Healing Collective Trauma Using Sociodrama and Drama Therapy

Healing Collective Trauma Using Sociodrama and Drama Therapy

Author: Eva Leveton, MS, MFC

Publisher: Springer Publishing Company

Published: 2010-03-30

Total Pages: 304

ISBN-13: 0826104878

DOWNLOAD EBOOK

"Psychodrama and Socio-drama are new concepts of therapy to resolve mental health issues in Bangladesh. Mental health professionals in Bangladesh who had been able to absorb the technique created by integrating socio-psychodrama have been greatly benefited from this intervention in the healing process... " --Mehtab Khanam, PhD Professor of Psychology Dhaka University Bangladesh When large groups of people become victims of political upheavals, social crises, and natural disasters, it is often challenging to allocate appropriate resources to deal with the stress that ensues. Of the methods employed to address post-traumatic stress syndrome and collective trauma, sociodrama and drama therapy have had a long-standing history of success. Group therapists and counselors will find this book to be an indispensable resource when counseling patients from trauma-stricken groups. This book travels across geographic and cultural boundaries, examining group crises and collective trauma in Asia, Africa, Europe, and the U.S. The contributing authors, many of whom are pioneers in the field, offer cost-effective, small- and large-group approaches for people suffering from PTSD, socio-political oppression, and other social problems. The book extends the principles and practices of psychodrama and sociodrama to include music, painting, dance, collage, and ritual. In essence, this innovative book illustrates the proven effectiveness of sociodrama and drama therapy. Key topics: The difficulties of developing trust in victimized or opposing groups Initiating warm-ups and therapeutic strategies with both groups and individuals "Narradrama" with marginalized groups Using anti-oppression models to inform psychodrama Re-reconciling culture-based conflicts using "culture-drama"

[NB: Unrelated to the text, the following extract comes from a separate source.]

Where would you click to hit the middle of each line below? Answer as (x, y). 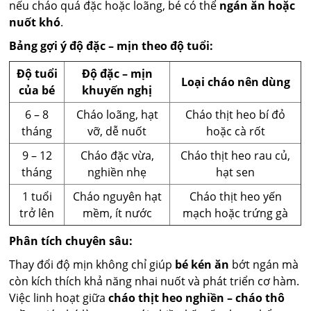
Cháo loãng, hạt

The Healing Otherness Handbook

The Healing Otherness Handbook

Author: Stacee L. Reicherzer

Publisher: New Harbinger Publications

Published: 2021-04-01

Total Pages: 246

ISBN-13: 1684036496

DOWNLOAD EBOOK

Rewrite your story—and this time, you make the rules. Were you the victim of childhood bullying based on your identity? Do you carry those scars into adulthood in the form of anxiety, depression, post-traumatic stress disorder (PTSD), dysfunctional relationships, substance abuse, or suicidal thoughts? If so, you’re not alone. Our cultural and political climate has reopened old wounds for many people who have felt “othered” at different points in their life, starting with childhood bullying. This breakthrough book will guide you as you learn to identify your deeply rooted fears, and help you heal the invisible wounds of identity-based childhood rejection, bullying, and belittling. In The Healing Otherness Handbook, Stacee Reicherzer—a nationally known transgender psychotherapist and expert on trauma, otherness, and self-sabotage—shares her own personal story of childhood bullying, and how it inspired her to help others heal from the same wounds. Drawing from mindfulness-based cognitive behavioral therapy (CBT), Reicherzer will help you gain a better understanding of how past trauma has limited your life, and show you the keys to freeing yourself from self-defeating, destructive beliefs. If you’re ready to heal from the past, find power in your difference, and live an authentic life full of confidence—this handbook will help guide you, step by step.